[Records excerpted from a collection]
________________________

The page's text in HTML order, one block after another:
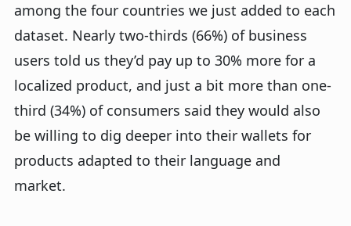
among the four countries we just added to each
dataset. Nearly two-thirds (66%) of business
users told us they’d pay up to 30% more for a
localized product, and just a bit more than one-
third (34%) of consumers said they would also
be willing to dig deeper into their wallets for
products adapted to their language and
market.
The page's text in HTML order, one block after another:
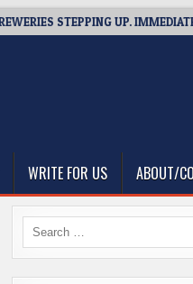
STEPPING UP. IMMEDIATE
WRITE FOR US ABOUT/
Search

________________________

**Work required**
Print out every record above exactly as given. Do not include the pictures.

**Solution to the problem**
The page's text in HTML order, one block after another:
among the four countries we just added to each
dataset. Nearly two-thirds (66%) of business
users told us they’d pay up to 30% more for a
localized product, and just a bit more than one-
third (34%) of consumers said they would also
be willing to dig deeper into their wallets for
products adapted to their language and
market.
The page's text in HTML order, one block after another:
STEPPING UP. IMMEDIATE
WRITE FOR US ABOUT/
Search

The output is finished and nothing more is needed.